The concentration of NsrR used in each EMSA throughout this chapter corresponds to the approximate molar ratio of [Fe:S]:DNA required to completely and specifically shift each of the target probes, 2.5:1.0, 5.0:1.0, and 8.0:1.0 for hmpA1, nsrR and hmpA2 probes respectively, in addition to a DNA only control. These ratios were selected based on the EMSA results in our publication Crack et al., 2015 and shown in Figure 3.3. addtionally we were able to show that neither [2Fe-2S] or apo NsrR were capable of shifting target DNA, only Holo [4Fe-4S] NsrR is capable of this as indicated in Figure 3.4 and Figure 3.5 respectively. A ratio of 16.0:1.0 was also used as a higher limit for EMSA’s in section 3.2.1.3.

Figure 3-3 NsrR [4Fe-4S] EMSAs. Taken from Crack et al., 2015. EMSAs were carried out using holo NsrR ([4Fe-4S]) using (a) hmpA1p (6.9 nM), (b) hmpA2p (6.9 nM) and (c)

nsrRp (8.8 nM) DNA probes. B = Bound, U = Unbound DNA probe. Each illustrates the

approximate ratio required to shift each probe to near completion. These ratios were used for down stream experiments in this thesis.

Figure 3-4 NsrR [2Fe-2S] EMSAs. Taken from Crack et al., 2015. EMSAs were carried out using NsrR [2Fe-2S] and NsrR ([4Fe-4S]) as a control using (a) hmpA1p (11.1 nM), (b) hmpA2p (6.8 nM) and (c) nsrRp (5.3 nM) DNA probes. Each illustrates the concentration of each form used (nM) and the ratio of [Fe-S]:[DNA].

Figure 3-5 NsrR Holo vs. Apo EMSAs. Taken from Crack et al., 2015. EMSAs were carried out using holo NsrR ([4Fe-4S]) using (a) hmpA1p (6.9 nM), (b) hmpA2p (8.8 nM) and (c) nsrRp (8.8 nM) DNA probes. Each illustrates the concentration of each form used (nM) and the ratio of [Fe-S]:[DNA].

EMSA reactions were carried out using these probes and the results are summarised in Table 3.1 and shown in Figure 3.6. NsrR was able to bind to JM0064, our positive control and JM0065 the refined probe with the conserved AA and TT at the ends. However, NsrR did not bind to JM0068-70. This highlights the importance of the AA/TT at the ends of the binding sites, following the removal of these the protein is no longer able to bind. A clear difference in sequence binding between the S. coelicolor, E. coli and B. subtilis proteins and their target sequences. We observed that NsrR had a lower affinity for Short hmpA1 (JM0068) which could be due to the loss of non-essential but important bases flanking the binding site.
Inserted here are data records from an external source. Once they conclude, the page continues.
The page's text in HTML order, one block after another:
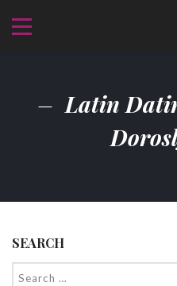
Latin
SEARCH
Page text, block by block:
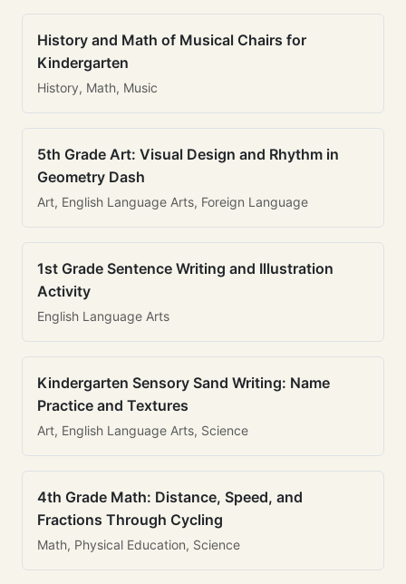
History and Math of Musical Chairs for
Kindergarten
History, Math, Music
5th Grade Art: Visual Design and Rhythm in
Geometry Dash
Art, English Language Arts, Foreign Language
1st Grade Sentence Writing and Illustration
Activity
English Language Arts
Kindergarten Sensory Sand Writing: Name
Practice and Textures
Art, English Language Arts, Science
4th Grade Math: Distance, Speed, and
Fractions Through Cycling
Math, Physical Education, Science
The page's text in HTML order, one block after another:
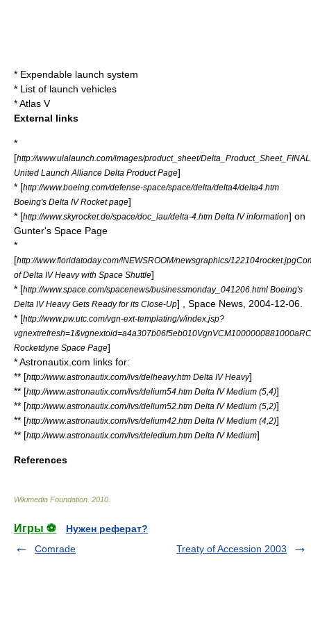
* Expendable launch system
* List of launch vehicles
*Atlas V
External links
*
[http://www.ulalaunch.com/images/product_sheet/
United Launch Alliance Delta Product Page]
* [http://www.boeing.com/defense-space/space/delta/delta4/delta4.htm
Boeing's Delta IV Rocket page]
* [http://www.skyrocket.de/space/doc_lau/delta-4.htm Delta IV information] on
Gunter's Space Page
*
[http://www.floridatoday.com/!NEWSROOM/newsgraphics/
of Delta IV Heavy with Space Shuttle]
* [http://www.space.com/spacenews/businessmonday_041206.html Boeing's
Delta IV Heavy Gets Ready for its Close-Up] , Space News, 2004-12-06.
* [http://www.pw.utc.com/vgn-ext-templating/v/index.jsp?
Rocketdyne Space Page]
* Astronautix.com links for:
** [http://www.astronautix.com/lvs/delheavy.htm Delta IV Heavy]
** [http://www.astronautix.com/lvs/delium54.htm Delta IV Medium (5,4)]
** [http://www.astronautix.com/lvs/delium52.htm Delta IV Medium (5,2)]
** [http://www.astronautix.com/lvs/delium42.htm Delta IV Medium (4,2)]
** [http://www.astronautix.com/lvs/deledium.htm Delta IV Medium]
References
Wikimedia Foundation 2010
Игры ⚽
Нужен реферат?
Comrade
Treaty of Accession 2003
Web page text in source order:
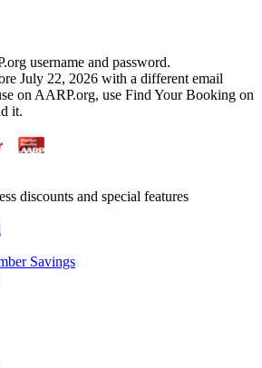
username and password.
July 22, 2026 with a different email
on AARP.org, use Find Your Booking on
it.
discounts and special features
Savings
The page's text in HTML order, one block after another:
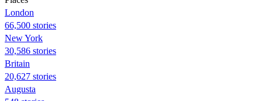
London
66,500 stories
New York
30,586 stories
Britain
20,627 stories
Augusta
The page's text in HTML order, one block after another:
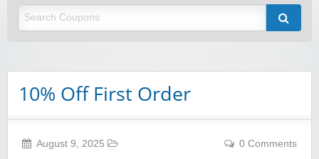
10% Off First Order
August 9, 2025 0 Comments
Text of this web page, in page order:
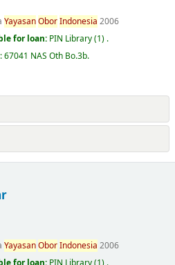
YayasanOborIndonesia 2006
for loan: PIN Library(1) .
67041 NAS Oth Bo.3b.
YayasanOborIndonesia 2006

Additionally, due to ScoNsrR having a [4Fe-4S] cluster and only sharing between 30-40% amino acid sequence identity with E. coli and B. subtilis which [2Fe-2S] cluster, it is likely that the binding architecture is substantially different and as a result contribute to an inability to bind the ScoNsrR binding sequence.
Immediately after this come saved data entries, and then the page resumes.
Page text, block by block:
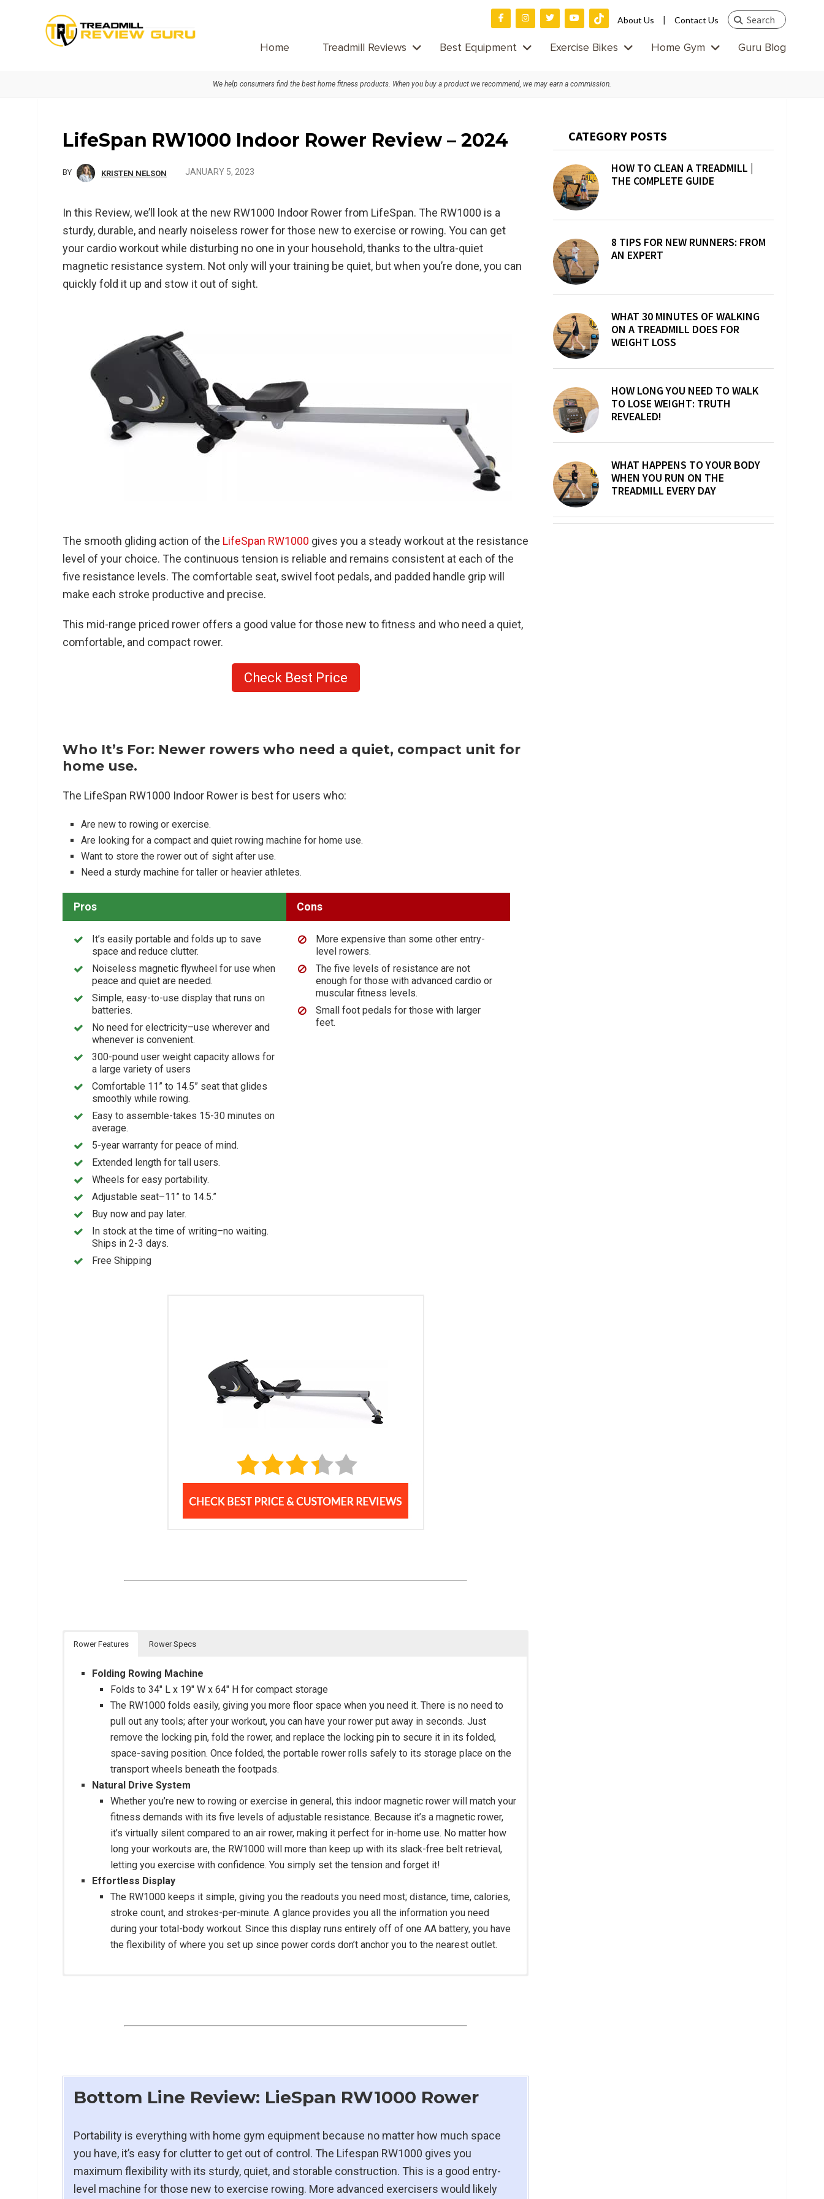
Home Treadmill Reviews Best Equipment Exercise Bikes Home Gym Guru Blog
About Us Contact Us
Search
website
We help consumers find the best home fitness products. When you buy a product we recommend, we may earn a commission.
LifeSpan RW1000 Indoor Rower Review – 2024
BY KRISTEN NELSON JANUARY 5, 2023
In this Review, we’ll look at the new RW1000 Indoor Rower from LifeSpan. The RW1000 is a
sturdy, durable, and nearly noiseless rower for those new to exercise or rowing. You can get
your cardio workout while disturbing no one in your household, thanks to the ultra-quiet
magnetic resistance system. Not only will your training be quiet, but when you’re done, you can
quickly fold it up and stow it out of sight.
The smooth gliding action of the LifeSpan RW1000 gives you a steady workout at the resistance
level of your choice. The continuous tension is reliable and remains consistent at each of the
five resistance levels. The comfortable seat, swivel foot pedals, and padded handle grip will
make each stroke productive and precise.
This mid-range priced rower offers a good value for those new to fitness and who need a quiet,
comfortable, and compact rower.
Check Best Price
Who It’s For: Newer rowers who need a quiet, compact unit for
home use.
The LifeSpan RW1000 Indoor Rower is best for users who:
Are new to rowing or exercise.
Are looking for a compact and quiet rowing machine for home use.
Want to store the rower out of sight after use.
Need a sturdy machine for taller or heavier athletes.
Pros
It’s easily portable and folds up to save
space and reduce clutter.
Noiseless magnetic flywheel for use when
peace and quiet are needed.
Simple, easy-to-use display that runs on
batteries.
No need for electricity–use wherever and
whenever is convenient.
300-pound user weight capacity allows for
a large variety of users
Comfortable 11” to 14.5” seat that glides
smoothly while rowing.
Easy to assemble-takes 15-30 minutes on
average.
5-year warranty for peace of mind.
Extended length for tall users.
Wheels for easy portability.
Adjustable seat–11” to 14.5.”
Buy now and pay later.
In stock at the time of writing–no waiting.
Ships in 2-3 days.
Free Shipping
Cons
More expensive than some other entry-
level rowers.
The five levels of resistance are not
enough for those with advanced cardio or
muscular fitness levels.
Small foot pedals for those with larger
feet.
Rower Features Rower Specs
Folding Rowing Machine
Folds to 34″ L x 19″ W x 64″ H for compact storage
The RW1000 folds easily, giving you more floor space when you need it. There is no need to
pull out any tools; after your workout, you can have your rower put away in seconds. Just
remove the locking pin, fold the rower, and replace the locking pin to secure it in its folded,
space-saving position. Once folded, the portable rower rolls safely to its storage place on the
transport wheels beneath the footpads.
Natural Drive System
Whether you’re new to rowing or exercise in general, this indoor magnetic rower will match your
fitness demands with its five levels of adjustable resistance. Because it’s a magnetic rower,
it’s virtually silent compared to an air rower, making it perfect for in-home use. No matter how
long your workouts are, the RW1000 will more than keep up with its slack-free belt retrieval,
letting you exercise with confidence. You simply set the tension and forget it!
Effortless Display
The RW1000 keeps it simple, giving you the readouts you need most; distance, time, calories,
stroke count, and strokes-per-minute. A glance provides you all the information you need
during your total-body workout. Since this display runs entirely off of one AA battery, you have
the flexibility of where you set up since power cords don’t anchor you to the nearest outlet.
Monorail Length:53″ Fitting Inseams Up to 38″
Speed: 12mph Max Speed
Motor:1.75 Continuous power, Energy Efficient Brushless DC Motor
Bottom Line Review: LieSpan RW1000 Rower
Portability is everything with home gym equipment because no matter how much space
you have, it’s easy for clutter to get out of control. The Lifespan RW1000 gives you
maximum flexibility with its sturdy, quiet, and storable construction. This is a good entry-
level machine for those new to exercise rowing. More advanced exercisers would likely
Primary
CATEGORY POSTS
HOW TO CLEAN A TREADMILL |
THE COMPLETE GUIDE
8 TIPS FOR NEW RUNNERS: FROM
AN EXPERT
WHAT 30 MINUTES OF WALKING
ON A TREADMILL DOES FOR
WEIGHT LOSS
HOW LONG YOU NEED TO WALK
TO LOSE WEIGHT: TRUTH
REVEALED!
WHAT HAPPENS TO YOUR BODY
WHEN YOU RUN ON THE
TREADMILL EVERY DAY

Promoter Sequence NsrR binding Primer

hmpA1 long CTAAAACACGAATATCATCTACCAATTAAG Y JM0064

hmpA1 AACACGAATATCATCTACCAATT Y JM0065

Short hmpA1 CACGAATATCATCTACCAG N JM0068

Bsu hmpA 17 bp

AAGATCATGTATTTTAAAGATATATTTTA N JM0069

Eco hmpA ATAAGATGCATTTGAGATACATCAA N JM0070

GC rich AACGCGCATCTGAGATGCGCGTT N JM0071

Consensus AACACGAATCTNANATNCCAATT - -

Table 3-1 A summary of the short EMSA reactions. The EMSA column indicates if a shift was detected (Y = yes, N = no).
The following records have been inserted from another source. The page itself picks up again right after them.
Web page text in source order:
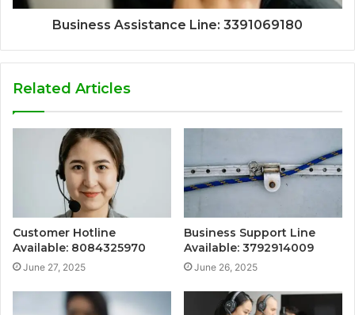
Business Assistance Line: 3391069180
Related Articles
Customer Hotline
Available: 8084325970
June 27, 2025
Business Support Line
Available: 3792914009
June 26, 2025
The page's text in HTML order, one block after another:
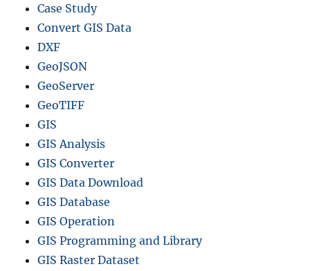
Case Study
Convert GIS Data
DXF
GeoJSON
GeoServer
GeoTIFF
GIS
GIS Analysis
GIS Converter
GIS Data Download
GIS Database
GIS Operation
GIS Programming and Library
GIS Raster Dataset
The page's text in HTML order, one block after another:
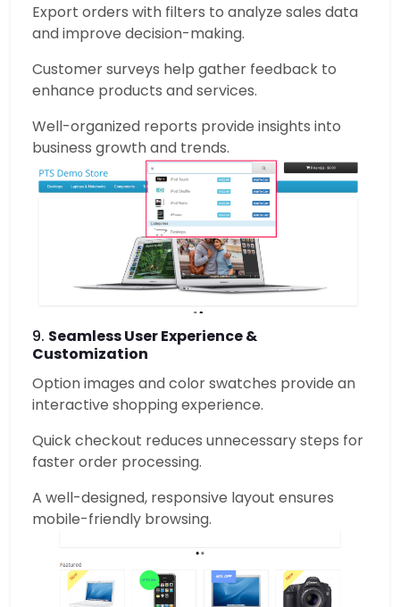
Export orders with filters to analyze sales data
and improve decision-making.
Customer surveys help gather feedback to
enhance products and services.
Well-organized reports provide insights into
business growth and trends.
9. Seamless User Experience &
Customization
Option images and color swatches provide an
interactive shopping experience.
Quick checkout reduces unnecessary steps for
faster order processing.
A well-designed, responsive layout ensures
mobile-friendly browsing.
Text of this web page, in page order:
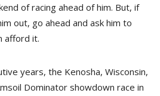
of racing ahead of him. But, if
out, go ahead and ask him to
afford it.
years, the Kenosha, Wisconsin,
Dominator showdown race in
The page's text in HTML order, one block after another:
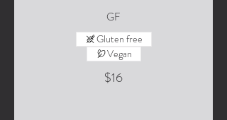
GF
$16
Gluten free
Vegan
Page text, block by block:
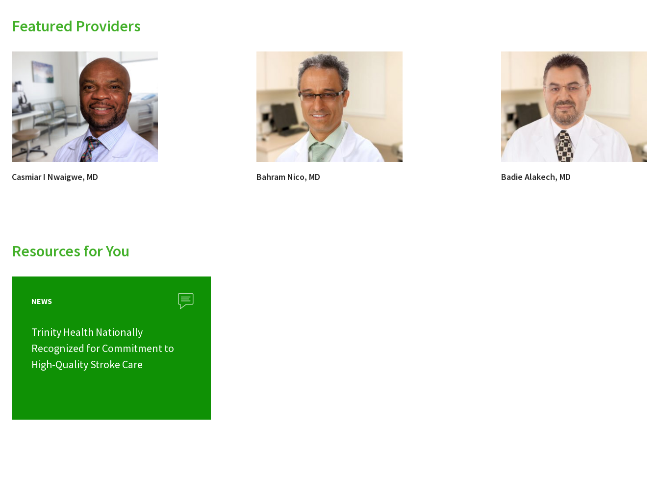
Featured Providers
Casmiar I Nwaigwe, MD Bahram Nico, MD Badie Alakech, MD
Resources for You
NEWS
Trinity Health Nationally
Recognized for Commitment to
High-Quality Stroke Care
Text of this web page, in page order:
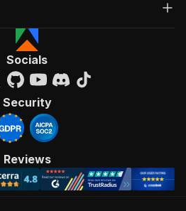
Socials
Security
Reviews

Figure 3-6 Short probe EMSA reactions. Using short probes JM0064-JM0071 showing that ScoNsrR can bind the Sco nsrR hmpA1 and hmpA2 sequence very specifically (taken from Crack et al. 2015). Ratio of cluster to DNA was determined using 8 nM DNA probe in each case. Black arrows show unbound (U) and Bound (B) DNA to NsrR.